Give every line of the material back exactly, images removed.

● **SOURCE DATA**:
Start of Block
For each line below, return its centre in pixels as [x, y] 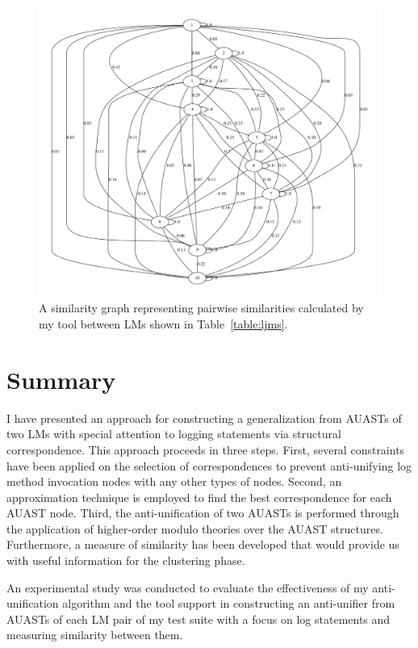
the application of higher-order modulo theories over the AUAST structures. [195, 528]
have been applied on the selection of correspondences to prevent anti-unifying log [209, 465]
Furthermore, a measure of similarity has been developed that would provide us [203, 544]
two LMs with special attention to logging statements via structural [174, 434]
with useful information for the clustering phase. [126, 560]
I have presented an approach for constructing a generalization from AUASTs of [204, 418]
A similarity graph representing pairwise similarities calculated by [201, 308]
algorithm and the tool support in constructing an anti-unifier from [229, 603]
End of Block
● **WRITTEN ANSWER**:
For each line below, return its centre in pixels as [x, y] 
the application of higher-order modulo theories over the AUAST structures. [195, 528]
have been applied on the selection of correspondences to prevent anti-unifying log [209, 465]
Furthermore, a measure of similarity has been developed that would provide us [203, 544]
two LMs with special attention to logging statements via structural [174, 434]
with useful information for the clustering phase. [126, 560]
I have presented an approach for constructing a generalization from AUASTs of [204, 418]
A similarity graph representing pairwise similarities calculated by [201, 308]
algorithm and the tool support in constructing an anti-unifier from [229, 603]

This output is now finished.